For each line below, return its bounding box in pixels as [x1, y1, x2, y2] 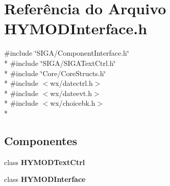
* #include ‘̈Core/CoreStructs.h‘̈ [4, 67, 106, 78]
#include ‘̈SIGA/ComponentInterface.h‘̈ [4, 48, 129, 58]
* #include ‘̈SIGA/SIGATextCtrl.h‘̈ [4, 57, 116, 68]
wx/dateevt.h [50, 87, 92, 98]
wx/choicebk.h [50, 98, 95, 108]
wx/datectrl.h [50, 78, 93, 88]
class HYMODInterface [4, 174, 86, 184]
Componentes [4, 132, 78, 148]
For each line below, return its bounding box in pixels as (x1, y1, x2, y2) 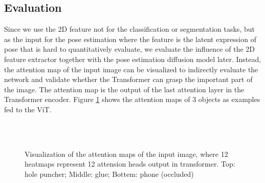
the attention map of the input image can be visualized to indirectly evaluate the (4, 64, 258, 74)
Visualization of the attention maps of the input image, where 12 (25, 148, 228, 159)
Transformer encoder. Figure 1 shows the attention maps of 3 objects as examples (4, 94, 260, 105)
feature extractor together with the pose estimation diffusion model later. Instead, (4, 53, 261, 64)
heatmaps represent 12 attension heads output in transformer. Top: (25, 158, 235, 169)
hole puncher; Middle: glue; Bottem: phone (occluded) (25, 168, 194, 179)
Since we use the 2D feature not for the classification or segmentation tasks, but (4, 24, 255, 34)
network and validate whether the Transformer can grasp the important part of (4, 74, 253, 85)
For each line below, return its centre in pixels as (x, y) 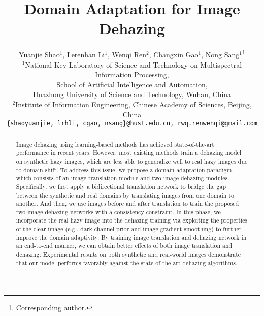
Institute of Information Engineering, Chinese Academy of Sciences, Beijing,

Directions: What you return should match the material line for line, with the images removed.

Solved exercise:
For each line below, return its bounding box in pixels as [x1, y1, x2, y2] 
* #include ‘̈Core/CoreStructs.h‘̈ [4, 67, 106, 78]
#include ‘̈SIGA/ComponentInterface.h‘̈ [4, 48, 129, 58]
* #include ‘̈SIGA/SIGATextCtrl.h‘̈ [4, 57, 116, 68]
wx/dateevt.h [50, 87, 92, 98]
wx/choicebk.h [50, 98, 95, 108]
wx/datectrl.h [50, 78, 93, 88]
class HYMODInterface [4, 174, 86, 184]
Componentes [4, 132, 78, 148]
For each line below, return its bounding box in pixels as (x1, y1, x2, y2) 
the attention map of the input image can be visualized to indirectly evaluate the (4, 64, 258, 74)
Visualization of the attention maps of the input image, where 12 (25, 148, 228, 159)
Transformer encoder. Figure 1 shows the attention maps of 3 objects as examples (4, 94, 260, 105)
feature extractor together with the pose estimation diffusion model later. Instead, (4, 53, 261, 64)
heatmaps represent 12 attension heads output in transformer. Top: (25, 158, 235, 169)
hole puncher; Middle: glue; Bottem: phone (occluded) (25, 168, 194, 179)
Since we use the 2D feature not for the classification or segmentation tasks, but (4, 24, 255, 34)
network and validate whether the Transformer can grasp the important part of (4, 74, 253, 85)
For each line below, return its centre in pixels as (x, y) 
Institute of Information Engineering, Chinese Academy of Sciences, Beijing,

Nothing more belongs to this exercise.